Hydrogen peroxide (H2O2) is produced predominantly in plant cells

during photosynthesis and photorespiration, and to a lesser extent, in

respiration processes. It is the most stable of the so–called reactive

oxygen species (ROS), and therefore plays a crucial role as a signaling

molecule in various physiological processes. Intra- and intercellular

levels of H2O2 increase during environmental stresses. Hydrogen peroxide

interacts with thiol-containing proteins and activates different signalling

pathways as well as transcription factors, which in turn regulate gene

expression and cell-cycle processes. Genetic systems control cellular

redox homeostasis and H2O2 signaling. In addition to photosynthetic and

respiratory metabolism, the extra cellular matrix (ECM) plays an

important role in the generation of H2O2, which regulates plant growth,

development, acclamatory and defense responses. Most of the knowledge

about H2O2 in plants has been obtained from obligate C3 plants. During

various environmental stresses the highest levels of H2O2 are observed in

the leaf veins.

21

Malondialdehyde

When ROS level reaches above threshold, increased lipid

peroxidation takes place in both cellular and organellar membranes,

which, in turn, have an effect on normal cellular performance. Lipid

peroxidation exacerbates the oxidative stress through production of lipid-

derived radicals that themselves can react with and injure proteins and

DNA. The level of lipid peroxidation has been widely used as an indicator

of ROS mediated break to cell membranes under stressful conditions.

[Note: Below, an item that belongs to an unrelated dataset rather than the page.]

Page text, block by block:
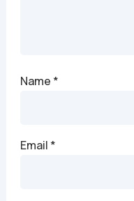
Name *
Email *

Increased peroxidation (degradation) of lipids has been reported in plants

growing under environmental stresses. Increase in lipid peroxidation

under these stresses parallels with increased production of ROS.

Malondialdehyde (MDA) is one of the final products of peroxidation of

unsaturated fatty acids in phospholipids and is responsible for cell

membrane damage.

Salinity stress results in too much generation of ROS. High salt

concentrations lead to overproduction of the ROS- O2•−, •OH, H2O2, and

1O2 by injury of the cellular electron transport within different

subcellular compartments such as chloroplasts and mitochondria, as

well as from induction of metabolic pathways such as photorespiration.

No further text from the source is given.